A hundred tomatoes off a single plant is the best crop Blenheim gardener Roy Henry has managed.
The retired hairdresser, who celebrates his 83rd birthday this year, has grown many tomato crops since he and wife Wendy moved to Blenheim in 1965.
Originally from Greymouth, the couple came to Marlborough for its healthier climate. Plants, as well as people, thrive in the region's regular sunshine hours and alongside the tomatoes Roy's garden is bursting with crops of potato, corn, carrot, parsnip and celery.
"Sheer luck," he says when asked for a cultivation tip.
"I was bringing in horse manure a couple of years ago . . . last year we had tress topped so I put mulch on the garden, and I weed it like mad."
This year he also followed a suggestion Wendy had read, that basil plants sown between tomatoes keep the bugs away.
It seems to work.
"We haven't seen any white butterfly," Wendy says.
Roy corrects her. "There's one that keeps dodging me."
He doesn't move as quickly these days after a stroke, and he limits his daily gardening activities.
"Four feet (1.2 metres), I dig that across each day," he says. "But if I didn't have my garden I would be lost."
Gardening is an inherited interest, he reckons, identifying his mother as having green fingers.
"As kids we had to be careful about what we did around her roses."
Music was another shared family passion.

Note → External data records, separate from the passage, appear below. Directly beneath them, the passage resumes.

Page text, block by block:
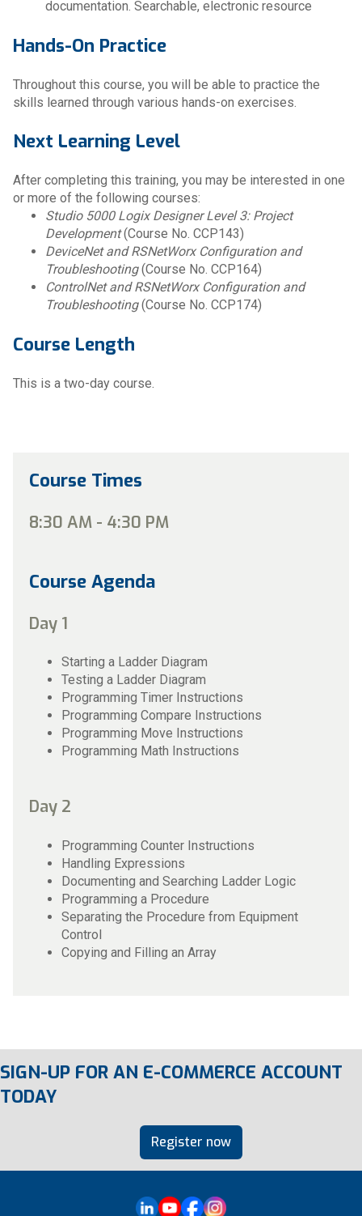
documentation. Searchable, electronic resource
Hands-On Practice
Throughout this course, you will be able to practice the
skills learned through various hands-on exercises.
Next Learning Level
After completing this training, you may be interested in one
or more of the following courses:
Studio 5000 Logix Designer Level 3: Project
Development (Course No. CCP143)
DeviceNet and RSNetWorx Configuration and
Troubleshooting (Course No. CCP164)
ControlNet and RSNetWorx Configuration and
Troubleshooting (Course No. CCP174)
Course Length
This is a two-day course.
Course Times
8:30 AM - 4:30 PM
Course Agenda
Day 1
Starting a Ladder Diagram
Testing a Ladder Diagram
Programming Timer Instructions
Programming Compare Instructions
Programming Move Instructions
Programming Math Instructions
Day 2
Programming Counter Instructions
Handling Expressions
Documenting and Searching Ladder Logic
Programming a Procedure
Separating the Procedure from Equipment
Control
Copying and Filling an Array
SIGN-UP FOR AN E-COMMERCE ACCOUNT
TODAY
Register now
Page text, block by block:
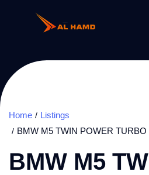
Home
Listings
BMW M5 TWIN POWER
BMW M5
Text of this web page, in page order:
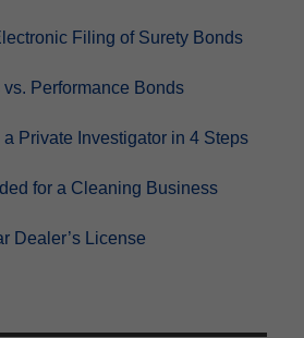
Filing of Surety Bonds
vs. Performance Bonds
a Private Investigator in 4 Steps
for a Cleaning Business
Dealer’s License

His mother played the violin, his father sang, a sister played the piano, one brother the bass, another the tenor horn and Roy played cornet.
He was in the Greymouth Municipal Brass Band and entered brass band competitions. Second and third placings in the New Zealand brass band championships were his highest accomplishments but it was impromptu solo performances that remain two of his fondest memories.
His grandfather had played the cornet, too, and one day Roy ventured up into the hills around Reefton where the older man had practised.
He tramped up to an elevated position so notes from the cornet could echo around the valley below. But as he started to play, he saw a Chinese farm worker look around then run to his small hut, disappear inside and slam the door.
Not wanting to cause any bother, Roy headed for another hill, passing a man panning for gold in a creek along the way.
When he started to play his cornet again, he saw the gold-panner running down the hill. Roy smiles and wonders what stories were told in the Reefton pub that night.
Back in Greymouth, Roy had worked in his father's barbershop, learning the craft of giving men neat short back and sides. Then female clients started wanting Roy to cut their hair so he did some extra training and opened a women's salon.
Wendy was one of his clients, approaching him for an emergency hair repair after attempting to cut her own fringe before going to a ball. Her cuts looked terrible.
"He told me off," Wendy says.
"I tidied it up for her," Roy remembers.
When they moved to Blenheim, Roy bought the Pandora Hair Salon but became conscious of residents looking sideways at him. The first male hairdresser for women in town had raised the homophobic fears of 1960s small-town New Zealand, he soon realised.
Roy was upset but luckily his love for the job eventually won people over.
"It wasn't long before people realised I was just an ordinary bloke.
"I used to have hairdressing seminars ... and 30 to 40 people would come at night and the next day they would be on my [salon] doorstep."
Patience and "a good listening ear" are prerequisites for salon work, he says. "I was told a lot of things I was never to repeat."
Confidences were obviously never broken because business expanded and the Henrys started a Lords and Ladies Salon in Springlands, started another another in Picton and Roy made weekly trips to do people's hair in Murchison.
Roy made his final snip in 1996 when he sold the businesses but one of the couple's two sons has followed his father's footsteps and become a hairdresser, too. He lives in Scotland but a sister and younger brother have both made Blenheim their home.